Thursday, March 22, 2007

TIME to chill out, eh?

So the March 12 TIME Canada got a little over-enthusiastic in its canuckitiness, or a little paranoid of CRTC censors, or something...



What stands out? (Yeah, I kind of spoiled the search.)

See, the thing is, when I'm on the Dufferin bus, and not next to my calculator, even if I do vaguely know that an inch is about 2.54 cm, and that 180 cm is roughly six feet, what the fuck is 170 cm supposed to mean to me in two seconds or less? Or ever? Is it tall or short? How many centimetres is Stephen Harper anyway? What kind of a headline is that? How many Canadians would actually understand what this headline is saying? I didn't! And I'm young! (And patriotic enough to spell metre just so.) And how many Canadian magazines would print a howler like that? I'm guessing none. So there you have it.

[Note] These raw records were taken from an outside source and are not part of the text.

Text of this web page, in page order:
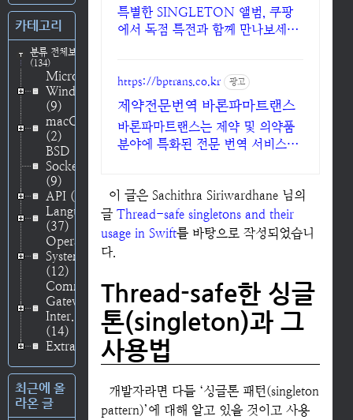
카테고리
분류 전체보기
(134)
Microsoft
Windows
(9)
macOS
(2)
BSD
Socket
(9)
API (48)
Language
(37)
Operating
System
(12)
Common
Gateway
Inter..
(14)
Extras
최근에 올
라온 글
을 한 곳에서
특별한 SINGLETON 앨범, 쿠팡
에서 독점 특전과 함께 만나보세요.
https://bptrans.co.kr 광고
제약전문번역 바론파마트랜스
바론파마트랜스는 제약 및 의약품
분야에 특화된 전문 번역 서비스를
이 글은 Sachithra Siriwardhane 님의
글 Thread-safe singletons and their
usage in Swift를 바탕으로 작성되었습니
다.
Thread-safe한 싱글
톤(singleton)과 그
사용법
개발자라면 다들 ‘싱글톤 패턴(singleton
pattern)’에 대해 알고 있을 것이고 사용
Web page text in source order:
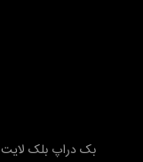
افزودن به سبد خریدبک دراپ بلک لایت
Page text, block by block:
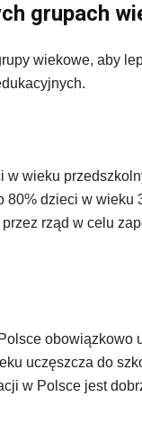
grupach
wiekowe, aby
w wieku
80% dzieci w
rząd w celu
obowiązkowo
uczęszcza do
w Polsce jest
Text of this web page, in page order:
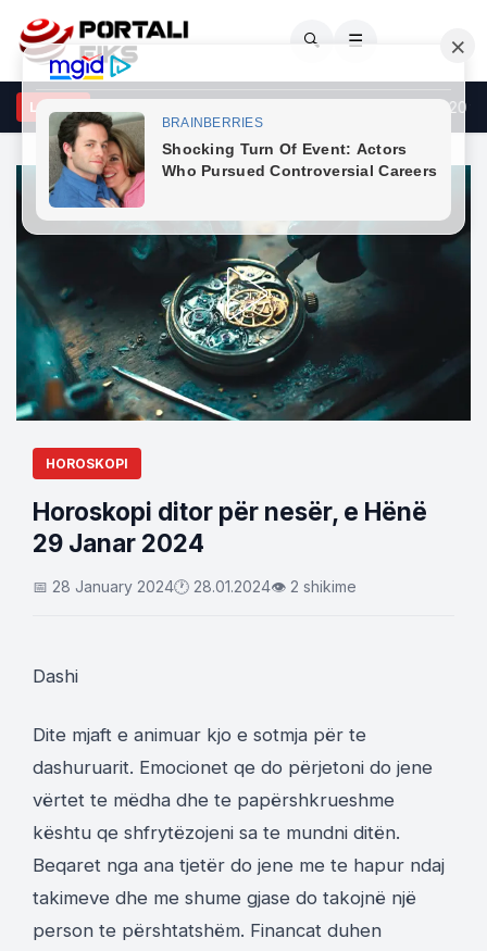
🔍 ☰
LAJME
Të dielën nuk ka kufizime për automjetet e transportit mbi 20 tonë
HOROSKOPI
Horoskopi ditor për nesër, e Hënë
29 Janar 2024
📅 28 January 2024🕐 28.01.2024👁 2 shikime
Dashi
Dite mjaft e animuar kjo e sotmja për te
dashuruarit. Emocionet qe do përjetoni do jene
vërtet te mëdha dhe te papërshkrueshme
kështu qe shfrytëzojeni sa te mundni ditën.
Beqaret nga ana tjetër do jene me te hapur ndaj
takimeve dhe me shume gjase do takojnë një
person te përshtatshëm. Financat duhen
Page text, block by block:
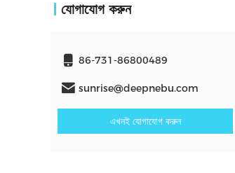
যোগাযোগ করুন
86-731-86800489
sunrise@deepnebu.com
এখনই যোগাযোগ করুন
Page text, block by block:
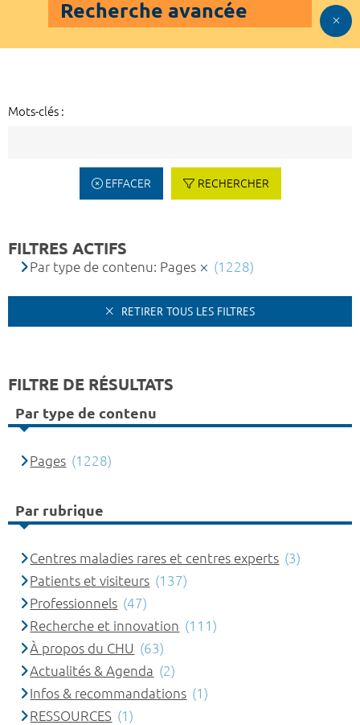
Recherche avancée
Mots-clés :
EFFACER RECHERCHER
FILTRES ACTIFS
Par type de contenu: Pages (1228)
RETIRER TOUS LES FILTRES
FILTRE DE RÉSULTATS
Par type de contenu
Pages (1228)
Par rubrique
Centres maladies rares et centres experts (3)
Patients et visiteurs (137)
Professionnels (47)
Recherche et innovation (111)
À propos du CHU (63)
Actualités & Agenda (2)
Infos & recommandations (1)
RESSOURCES (1)
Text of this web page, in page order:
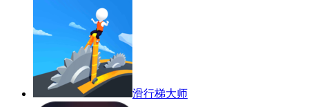
滑行梯大师
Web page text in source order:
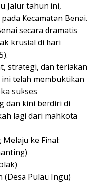
Jalur tahun ini,
Kecamatan Benai.
secara dramatis
krusial di hari
strategi, dan teriakan
ini telah membuktikan
sukses
dan kini berdiri di
lagi dari mahkota
ke Final:
(Desa Pulau Ingu)
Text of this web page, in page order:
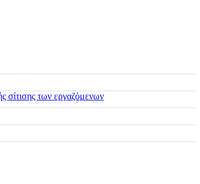
σίτισης των εργαζόμενων
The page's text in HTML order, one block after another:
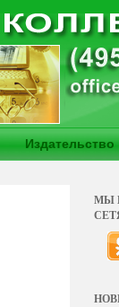
Издательство
МЫ
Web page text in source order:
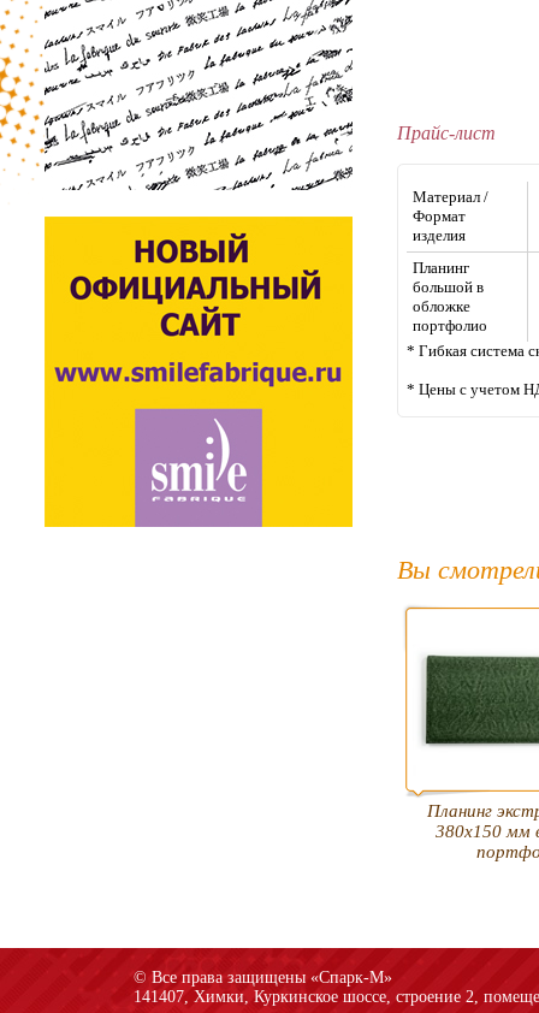
Прайс-лист
Материал /
Формат
изделия
Планинг
большой в
обложке
портфолио
* Гибкая система
* Цены с учетом
Вы
Планинг
380х150 мм
© Все права защищены «Спарк-M»
141407, Химки, Куркинское шоссе, строение 2,
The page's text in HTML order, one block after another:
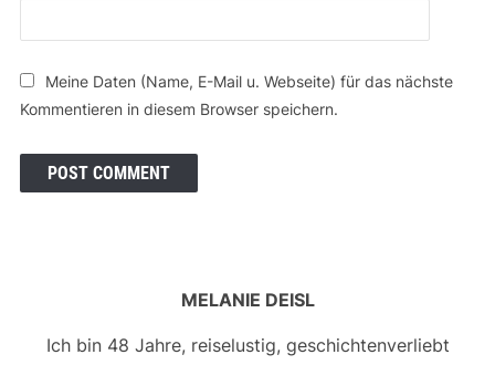
Meine Daten (Name, E-Mail u. Webseite) für das nächste
Kommentieren in diesem Browser speichern.
MELANIE DEISL
Ich bin 48 Jahre, reiselustig, geschichtenverliebt
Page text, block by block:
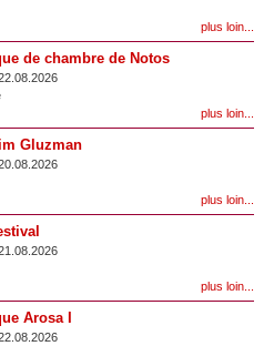
plus loin...
de chambre de Notos
plus loin...
Gluzman
plus loin...
plus loin...
Arosa I
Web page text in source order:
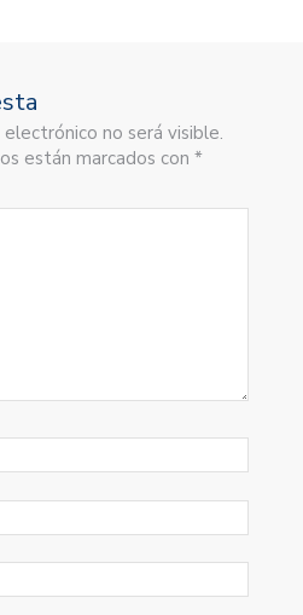
no será visible.
están marcados con *
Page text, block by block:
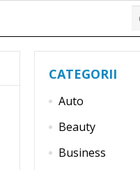
CATEGORII
Auto
Beauty
Business
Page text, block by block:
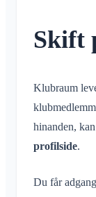
Personlig
Slet besked
Kalender
Opret
Forlad
Flere
Forlad
Log ud
Skift navn
Skift e-mail
Skift
Klubraum
hinanden,
profilside.
Du får
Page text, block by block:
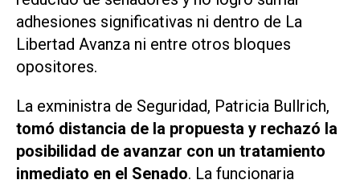
adhesiones significativas ni dentro de La
Libertad Avanza ni entre otros bloques
opositores.
La exministra de Seguridad, Patricia Bullrich,
tomó distancia de la propuesta y rechazó la
posibilidad de avanzar con un tratamiento
inmediato en el Senado. La funcionaria
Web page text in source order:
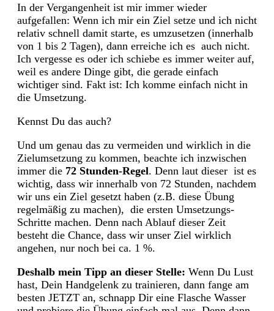
In der Vergangenheit ist mir immer wieder
aufgefallen: Wenn ich mir ein Ziel setze und ich nicht
relativ schnell damit starte, es umzusetzen (innerhalb
von 1 bis 2 Tagen), dann erreiche ich es auch nicht.
Ich vergesse es oder ich schiebe es immer weiter auf,
weil es andere Dinge gibt, die gerade einfach
wichtiger sind. Fakt ist: Ich komme einfach nicht in
die Umsetzung.
Kennst Du das auch?
Und um genau das zu vermeiden und wirklich in die
Zielumsetzung zu kommen, beachte ich inzwischen
immer die 72 Stunden-Regel. Denn laut dieser ist es
wichtig, dass wir innerhalb von 72 Stunden, nachdem
wir uns ein Ziel gesetzt haben (z.B. diese Übung
regelmäßig zu machen), die ersten Umsetzungs-
Schritte machen. Denn nach Ablauf dieser Zeit
besteht die Chance, dass wir unser Ziel wirklich
angehen, nur noch bei ca. 1 %.
Deshalb mein Tipp an dieser Stelle: Wenn Du Lust
hast, Dein Handgelenk zu trainieren, dann fange am
besten JETZT an, schnapp Dir eine Flasche Wasser
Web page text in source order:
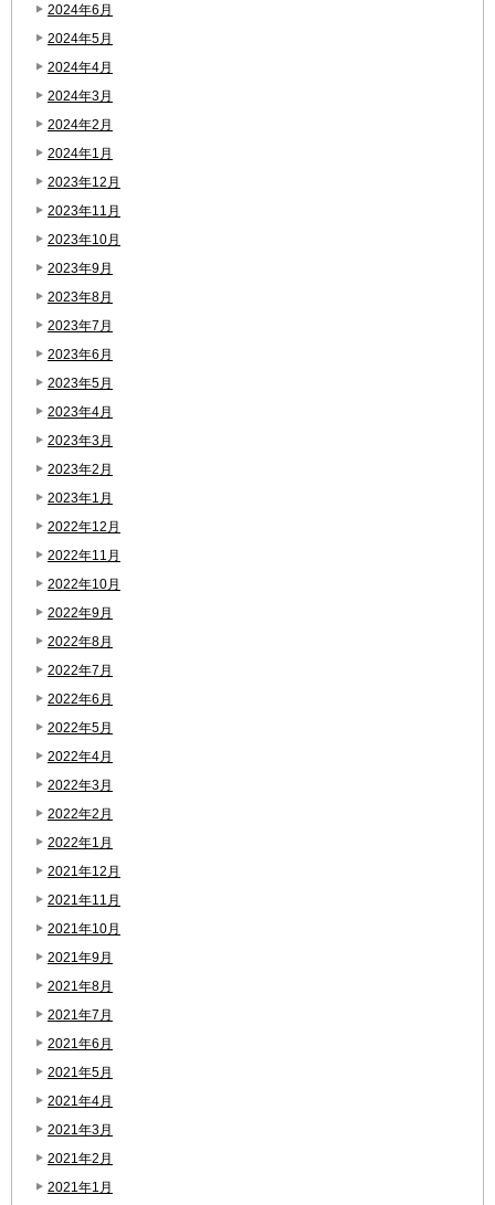
2024年6月
2024年5月
2024年4月
2024年3月
2024年2月
2024年1月
2023年12月
2023年11月
2023年10月
2023年9月
2023年8月
2023年7月
2023年6月
2023年5月
2023年4月
2023年3月
2023年2月
2023年1月
2022年12月
2022年11月
2022年10月
2022年9月
2022年8月
2022年7月
2022年6月
2022年5月
2022年4月
2022年3月
2022年2月
2022年1月
2021年12月
2021年11月
2021年10月
2021年9月
2021年8月
2021年7月
2021年6月
2021年5月
2021年4月
2021年3月
2021年2月
2021年1月

(I checked, and yes, in the American TIME, it's written right; the deck isn't given, but it's there in paragraph four. Ps, my roommate thinks the vegan mention is weird too. He had veal tonight...)

Monday, March 19, 2007

Terrorist corporate violence -- literally

Chiquita, which sells bananas and used to be called United Fruit Company (in the olden days when it helped overthrow Guatemala's democracy), just admitted to conspiring with Colombian terrorists (from the NYT wire):

WASHINGTON (AP) -- Banana company Chiquita Brands International admitted in federal court Monday that for years it paid Colombian terrorists to protect its most profitable banana-growing operation.


Read the full story. (The story equates leftist rebels with right-wing paramilitary groups, though it suggests the bulk of the payments went to the former.)

Monday, March 12, 2007

Enthusiasm in Advance

So a copy of the book -- pictured right -- came in the mail last week. Pretty slick. And the orange is arresting. For lack of anything better to do about this, I'm posting our (surprisingly?) excellent blurbs. Get ready to get this book. Here it is at the publisher's page (it's Greystone Books) and with an old cover sketch at Amazon.

Maude Barlow, Council of Canadians:

"Filled with passion, insight, pain, celebration and hope, Notes from Canada's Young Activists is proof positive that social justice in Canada is in good hands."


Wade Davis, author of One River:

"These remarkable essays, so heartfelt and rooted in experience, are the poems of our children. Honour alone demands that we listen."


Velcrow Ripper, Genie-winning director of SacredSacred and upcoming documentary Fierce Light:

"A treasure trove of possibility, offering much-needed hope in this time of global crisis. A heart expanding must-read."

...

For the record, I didn't actually write any of the stories in the book, I was just the craft kid. So this isn't completely self-promoting and boasting. I don't want to pull a Paul Wells here.